Project leader: Derek Hird

Project aims

This project seeks to analyse everyday notions and practices of Chinese men and masculinities in contemporary China and beyond. It brings together humanities and social sciences methodologies and conceptual frameworks to examine Chinese masculinities in innovative ways, and aims to make new theoretical contributions to the field of men and masculinities that go beyond dominant Anglo-American models of masculinity.

Research context

China’s rapid socio-economic changes during the era of ‘reform and opening up’ (gaige kaifang), initiated by Deng Xiaoping in 1978, have significantly transformed and multiplied the possible ways of ‘being a man’ in China. Yet modes of masculinities dating from the imperial, republican and high socialist periods continue to inform the ways in which contemporary Chinese men make sense of themselves. As Chinese men increasingly engage with the world beyond Chinese borders, this project engenders China’s ‘rise’ in global and historical contexts.

Project activities

Workshop on ‘Changing Subjects: Male Sexualities and Masculinities in Asia’, November 2010, University of Westminster, UK Organised by Derek Hird. Consultancy by Derek Hird on ‘Masculinities in China’ for Ogilvy & Mather Advertising, October, 2011, Shanghai and Beijing, China.

Project outputs

With Song Geng. Men and Masculinities in China (Leiden: Brill, 2013). In Men and Masculinities in Contemporary China, Geng Song and Derek Hird offer an account of Chinese masculinities in media discourse and everyday life, covering masculinities on television, in lifestyle magazines, in cyberspace, at work, at leisure, and at home. No other work covers the forms and practices of men and masculinities in contemporary China so comprehensively.

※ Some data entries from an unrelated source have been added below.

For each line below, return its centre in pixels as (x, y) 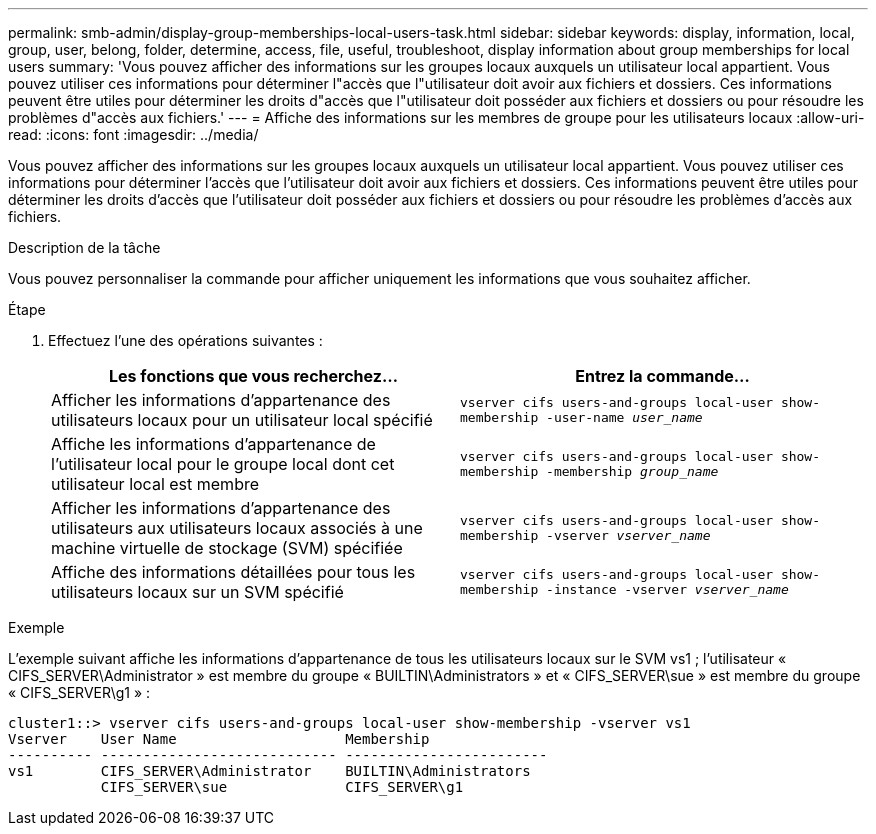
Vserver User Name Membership (219, 739)
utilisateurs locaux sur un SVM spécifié (197, 592)
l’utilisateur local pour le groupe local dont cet (223, 464)
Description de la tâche (84, 247)
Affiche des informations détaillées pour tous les (233, 572)
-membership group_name (632, 471)
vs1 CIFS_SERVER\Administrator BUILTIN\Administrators (269, 771)
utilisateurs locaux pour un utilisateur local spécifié (242, 420)
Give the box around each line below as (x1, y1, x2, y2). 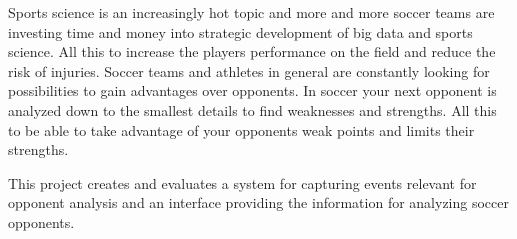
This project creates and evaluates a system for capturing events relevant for (8, 172, 477, 193)
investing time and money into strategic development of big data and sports (8, 21, 473, 42)
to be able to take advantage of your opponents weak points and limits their (8, 119, 475, 140)
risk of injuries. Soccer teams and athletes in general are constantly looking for (8, 60, 490, 81)
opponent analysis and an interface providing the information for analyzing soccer (8, 192, 509, 213)
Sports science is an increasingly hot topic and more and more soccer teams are (8, 2, 495, 22)
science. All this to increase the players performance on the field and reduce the (8, 41, 496, 62)
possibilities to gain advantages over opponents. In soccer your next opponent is (8, 80, 497, 101)
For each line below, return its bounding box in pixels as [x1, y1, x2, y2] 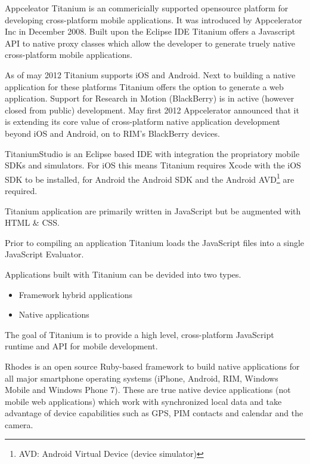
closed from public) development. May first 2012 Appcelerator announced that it [5, 103, 299, 116]
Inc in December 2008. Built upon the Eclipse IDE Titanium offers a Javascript [5, 25, 296, 38]
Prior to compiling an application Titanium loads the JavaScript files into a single [5, 236, 305, 248]
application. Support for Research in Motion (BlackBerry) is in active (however [5, 92, 294, 105]
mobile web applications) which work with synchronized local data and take [5, 395, 282, 407]
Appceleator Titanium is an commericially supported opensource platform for [5, 2, 289, 14]
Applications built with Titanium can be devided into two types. [5, 268, 241, 280]
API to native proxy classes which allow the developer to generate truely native [5, 36, 296, 49]
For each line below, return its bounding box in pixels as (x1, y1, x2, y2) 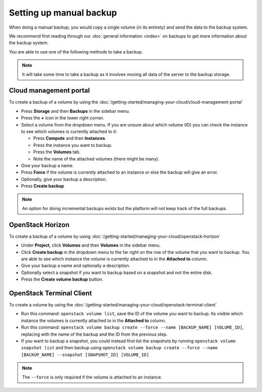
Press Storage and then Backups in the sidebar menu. (21, 108, 131, 114)
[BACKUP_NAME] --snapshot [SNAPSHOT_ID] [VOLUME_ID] (21, 352, 149, 357)
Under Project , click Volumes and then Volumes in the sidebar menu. (21, 242, 161, 248)
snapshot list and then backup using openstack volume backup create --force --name (21, 345, 218, 351)
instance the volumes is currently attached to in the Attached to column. (21, 318, 166, 323)
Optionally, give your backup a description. (21, 176, 107, 182)
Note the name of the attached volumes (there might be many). (33, 156, 160, 161)
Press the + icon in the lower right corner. (21, 115, 104, 121)
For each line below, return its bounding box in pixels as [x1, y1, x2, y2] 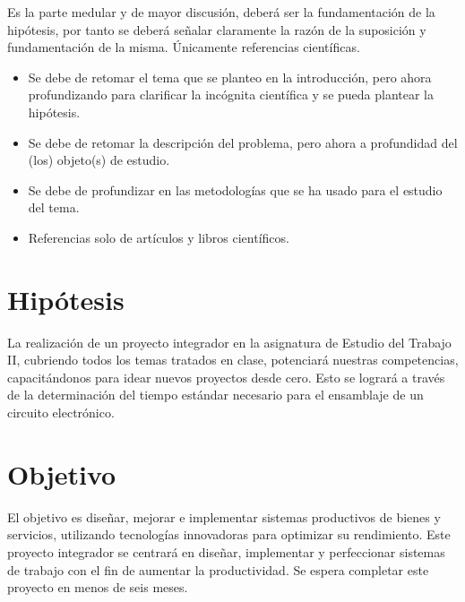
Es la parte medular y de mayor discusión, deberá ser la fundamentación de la [7, 3, 435, 21]
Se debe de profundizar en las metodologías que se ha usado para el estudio [28, 180, 443, 199]
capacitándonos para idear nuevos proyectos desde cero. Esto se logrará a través [7, 367, 445, 386]
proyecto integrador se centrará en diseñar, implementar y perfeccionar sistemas [7, 542, 445, 561]
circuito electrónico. [7, 403, 115, 422]
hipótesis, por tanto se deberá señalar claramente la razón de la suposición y [7, 20, 426, 39]
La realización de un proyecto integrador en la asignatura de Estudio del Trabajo [7, 332, 452, 351]
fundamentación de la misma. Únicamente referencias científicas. [7, 38, 360, 56]

Through carefully exploring the global, regional and local influences on men and representations of men in postmillennial China, Song and Hird show that Chinese masculinity is anything but monolithic. They reveal a complex, shifting plurality of men and masculinities - from stay-at-home internet geeks to karaoke-singing, relationship-building businessmen - which contest and consolidate “conventional” notions of masculinity in multiple way. Purchase Men and Masculinities in Contemporary China from Amazon.

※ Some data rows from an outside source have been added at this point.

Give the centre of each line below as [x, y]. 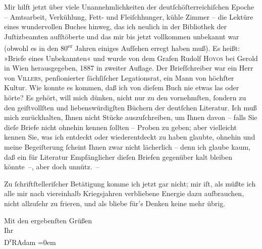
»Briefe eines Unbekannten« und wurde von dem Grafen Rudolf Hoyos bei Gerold [131, 58]
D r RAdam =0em [30, 241]
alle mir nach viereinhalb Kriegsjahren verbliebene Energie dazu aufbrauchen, [124, 193]
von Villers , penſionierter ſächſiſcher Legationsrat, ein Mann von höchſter [119, 77]
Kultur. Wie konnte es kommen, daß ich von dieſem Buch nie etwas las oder [122, 87]
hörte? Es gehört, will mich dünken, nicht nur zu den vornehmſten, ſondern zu [125, 97]
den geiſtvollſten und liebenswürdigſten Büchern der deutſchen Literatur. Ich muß [130, 107]
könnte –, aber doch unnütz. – [52, 167]
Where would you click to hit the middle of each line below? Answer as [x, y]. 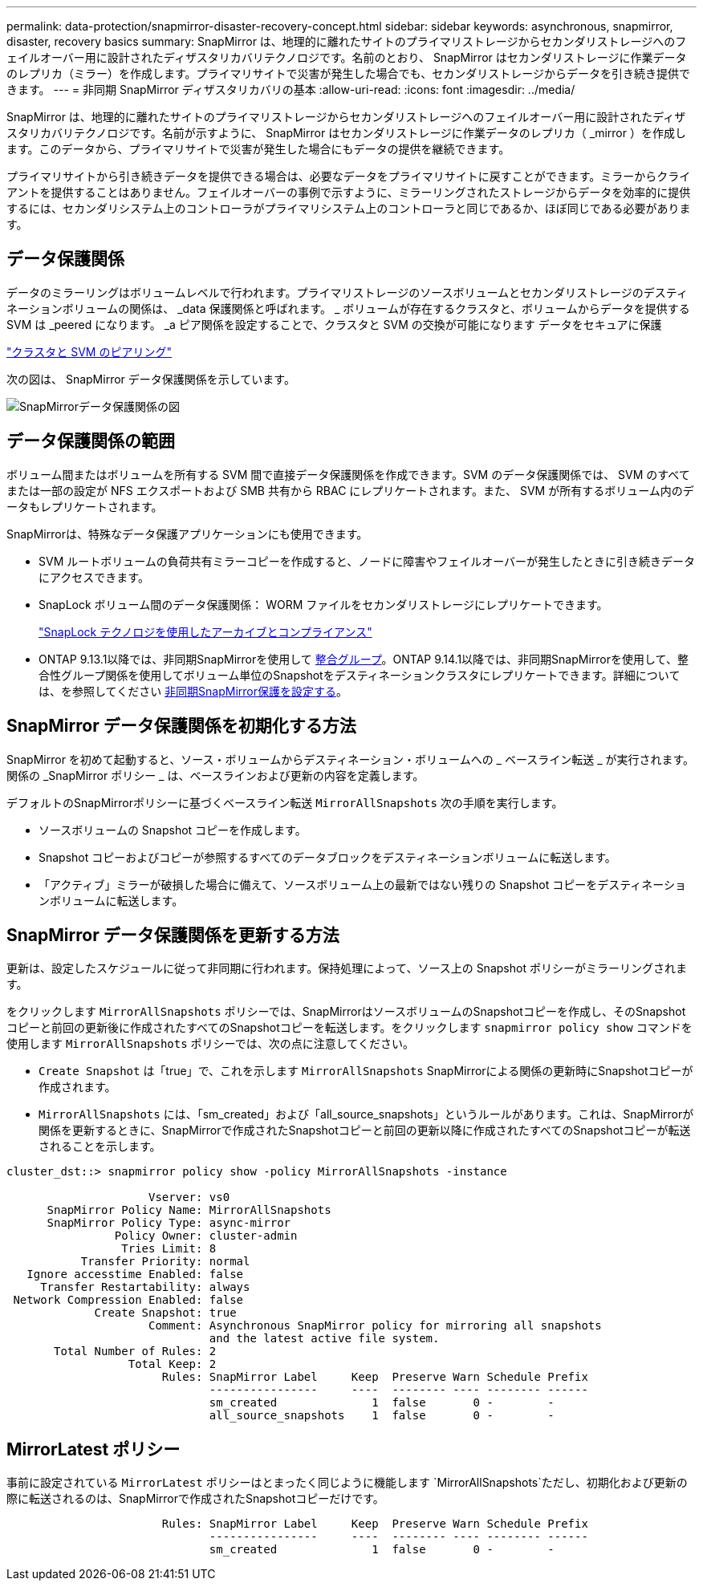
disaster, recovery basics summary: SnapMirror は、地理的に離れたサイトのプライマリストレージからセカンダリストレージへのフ [347, 41]
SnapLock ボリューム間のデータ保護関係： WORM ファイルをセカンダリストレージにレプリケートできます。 [323, 604]
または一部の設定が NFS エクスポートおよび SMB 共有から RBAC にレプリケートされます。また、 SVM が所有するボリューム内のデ [350, 490]
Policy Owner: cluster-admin [206, 1236]
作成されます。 [77, 1087]
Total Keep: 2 [172, 1364]
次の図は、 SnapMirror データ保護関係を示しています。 [151, 379]
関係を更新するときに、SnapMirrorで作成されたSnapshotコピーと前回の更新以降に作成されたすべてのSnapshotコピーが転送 [365, 1130]
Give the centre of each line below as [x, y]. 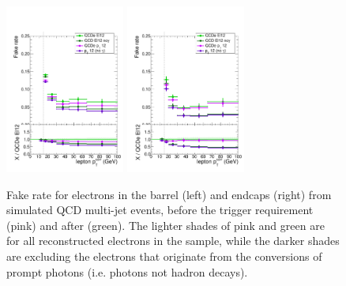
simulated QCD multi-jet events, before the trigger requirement [160, 210]
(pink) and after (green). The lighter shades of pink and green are [165, 225]
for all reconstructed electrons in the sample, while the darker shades [173, 241]
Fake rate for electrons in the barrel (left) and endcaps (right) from [169, 194]
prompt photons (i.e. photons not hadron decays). [127, 271]
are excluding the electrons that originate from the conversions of [164, 256]
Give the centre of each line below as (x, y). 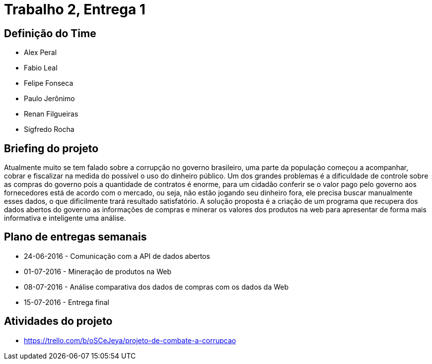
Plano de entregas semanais (75, 237)
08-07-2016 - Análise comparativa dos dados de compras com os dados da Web (156, 287)
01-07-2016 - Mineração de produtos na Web (98, 271)
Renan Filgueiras (51, 114)
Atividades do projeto (58, 321)
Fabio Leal (41, 68)
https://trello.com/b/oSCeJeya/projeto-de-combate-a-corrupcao (130, 340)
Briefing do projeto (51, 148)

‘The Paradox of Pluralisation: Masculinities, Androgyny and Male Anxiety in Contemporary China’. In P. Aggleton, P. Boyce, H. L. Moore and R. Parker, eds., Understanding Global Sexualities: New Frontiers, 49-65 (London: Routledge, 2012)

‘The Sexual Ambiguities of White-Collar Masculinity’. In S. Pan and Y. Huang, eds. Sexuality Research in China No. 30 (3/2009), 107-120 (Kaohsiung: Wan you chubanshe, 2009).

Grants

Travel and maintenance grants from the British Academy, the Universities’ China Committee in London and HEFCE’s HEIF scheme have helped fund this project.